Ho la sensazione che quest’estate ci lasceremo cullare spesso dal nuovo album dei Beach Fossils. È un disco fresco, che per un attimo ci riporta a un certo sound che andava in voga qualche anno fa, soprattutto a inizio decennio, quando ci lasciavamo riscaldare dai beat di Wild Nothing o Real Estate con estrema innocenza.
E se – per quanto riguarda Wild Nothing – i quattro anni tra Nocturne e Life of Pause si sono lasciati sentire, con un Jack Tatum votato alla ricerca di un privato aggiornamento di sonorità, i quattro anni che separano Clash The Truth da questo Somersault donano invece ai Beach Fossils una capacità creativa di scavare in profondità nelle belle atmosfere alt-dream-pop, con arrangiamenti sognanti anche quando si passa dalle chitarre agli strumenti a fiato.
C’è addirittura il tempo di un rap soffusamente dream pop, con il feat di Cities Aviv che rappa su Rise accompagnato da una musica calda.

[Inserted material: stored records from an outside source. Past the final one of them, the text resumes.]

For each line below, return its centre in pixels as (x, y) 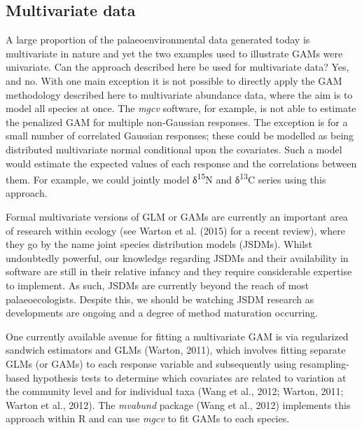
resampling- (324, 363)
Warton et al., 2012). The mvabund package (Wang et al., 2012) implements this (178, 404)
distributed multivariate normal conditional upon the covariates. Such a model (174, 149)
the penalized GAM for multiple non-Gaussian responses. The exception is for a (177, 122)
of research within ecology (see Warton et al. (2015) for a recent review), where (175, 230)
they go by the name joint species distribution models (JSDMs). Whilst (159, 244)
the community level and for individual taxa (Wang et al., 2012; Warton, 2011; (175, 391)
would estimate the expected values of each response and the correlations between (181, 163)
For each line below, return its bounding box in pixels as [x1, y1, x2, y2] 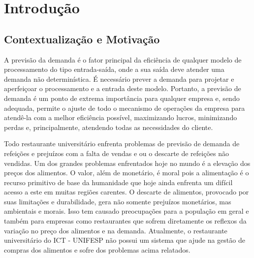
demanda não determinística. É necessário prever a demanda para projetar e [4, 73, 234, 84]
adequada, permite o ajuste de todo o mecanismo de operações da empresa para [4, 102, 245, 113]
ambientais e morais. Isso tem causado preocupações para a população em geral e [4, 206, 249, 216]
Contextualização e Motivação [4, 31, 160, 46]
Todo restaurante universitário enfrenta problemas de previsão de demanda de [4, 138, 240, 149]
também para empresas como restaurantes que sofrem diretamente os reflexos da [4, 216, 247, 226]
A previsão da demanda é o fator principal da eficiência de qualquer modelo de [4, 54, 242, 64]
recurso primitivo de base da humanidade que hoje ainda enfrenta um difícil [4, 177, 233, 187]
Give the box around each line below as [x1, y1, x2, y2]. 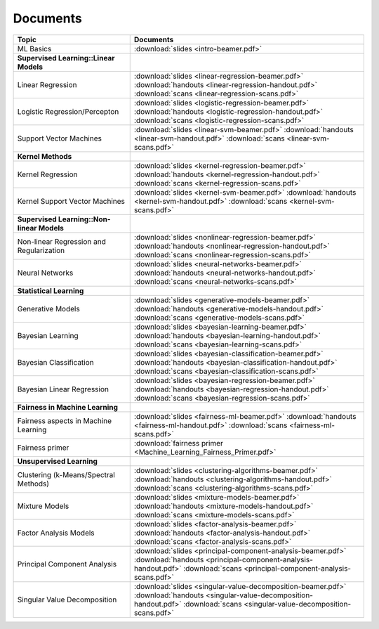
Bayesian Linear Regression [17, 384, 109, 394]
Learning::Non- [58, 214, 112, 224]
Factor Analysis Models [17, 528, 95, 538]
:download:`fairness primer [133, 438, 224, 448]
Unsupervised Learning [17, 456, 98, 466]
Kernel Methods [17, 151, 72, 161]
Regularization [17, 245, 65, 255]
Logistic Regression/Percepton [17, 106, 119, 116]
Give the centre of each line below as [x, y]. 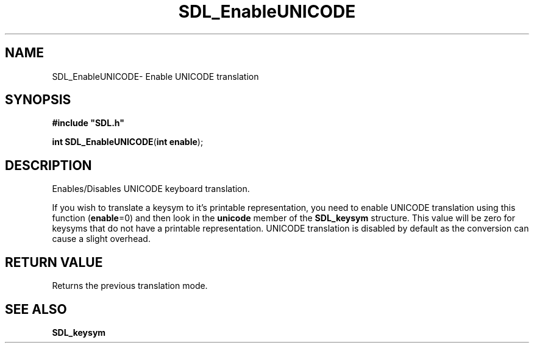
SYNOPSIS [38, 100]
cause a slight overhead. [101, 239]
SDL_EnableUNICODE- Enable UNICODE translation [155, 76]
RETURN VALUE [54, 262]
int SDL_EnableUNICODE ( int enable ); [128, 142]
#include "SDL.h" [88, 123]
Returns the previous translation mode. [130, 286]
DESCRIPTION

Sembrerebbe un controsenso, ma è invece una magnifica opportunità di cogliere il tempo in cui viviamo e definirlo con una pennellata che è un meltin pot di generi. Rise rinuncia per un attimo alle chitarre indie rock votate al suono dream, e alla voce sussurrante di Dustin Payseur, l’anima del progetto Beach Fossils.
Agli inizi Beach Fossils non era altro che il nome del solo project di Payseur, diventa band solo quando si aggiungono John Peña al basso, o quel Zachary Cole Smith alla batteria che poi mollerà per dar vita ai DIIV. Oggi la formazione è del tutto diversa da quegli inizi, ma sopravvive quello che sembra essere un gusto minimal, per esempio nella scelta delle copertine degli album. L’impronta di Payseur continua a essere il centro nevralgico del progetto e del suono del gruppo.
Il singolo di lancio dell’album, This Year, che è anche il pezzo che apre Somersault, è probabilmente il più bello di tutto il disco. È il segno della freschezza devastante che travolge le nostre orecchie grazie alle chitarre soffuse e alla voce di Payseur, che a forza di ripetere nel chorus “No, I won’t be there in time” mantiene l’effetto di un sussurratore notturno di fairytales.
E poi a sorpresa ad accompagnare la voce di Payseur arriva quella di Rachel Goswell degli Slowdive per un altro feat d’autore, anche se qui le due voci duettano e si incastrano alla perfezione senza gli azzardi rap di Cities Avis. Del resto gli Slowdive sono una band che ha capitanato un certo tipo di mood e atmosfere che sono arrivate fino ai giorni nostri anche grazie a progetti come i Beach Fossils. Così ascoltare Tangerine diventa un piacere, un piccolo compendio alt-dream-pop quasi come un atto di devozione profonda a un’intera scena.
Altro singolo che aveva accompagnato il lancio del nuovo album è Social Jetlag, che apre il ritmo con pianoforte e batteria e ci trascina ancora una volta via in questo tuffo estivo che è Somersault. La sensazione di social jetlag in generale si differenzia dal classico jetlag perché non è un genere di stanchezza che proviamo dopo un lungo viaggio e un cambio di fuso orario: è la semplice esposizione al ritmo quotidiano delle giornate a provocarla, soprattutto quando sono storte. Così, possiamo avere problemi di sonno, o avvertire un inaridimento fisico, nonostante il nostro corpo non abbia cambiato latitudine.
Presto detto: questo social jetlag è raccontato meravigliosamente dal singolo dei Beach Fossils. Le note di pianoforte, la voce di Payseur, il testo (“been awake for days / in the shadow of the night / I wanna fade away“), sembrano proprio assecondare questo genere di sensazione. Se stessimo vivendo un momento di social jetlag, e volessimo comprometterci totalmente, allora questo sarebbe il singolo giusto per crogiolarci in questa sensazione. Impietoso.
Ma in generale questa atmosfera da spaesamento che è un dolce jetlag pervade l’intero album. E il tutto è reso fuori più bello, perché alle chitarre si accompagnano archi, pianoforte, clavicembalo, flauti, sax, con colpi di classe psichedelico-beatlesiani come in Saint Ivy o Closer Everywhere, o le chitarre indiane della bellissima cavalcata in crescendo che è Be Nothing. Un disco che certamente asseconderà e rinvigorirà la nostra voglia di estate e un piccolo viaggio spaziale, da consumare con cura.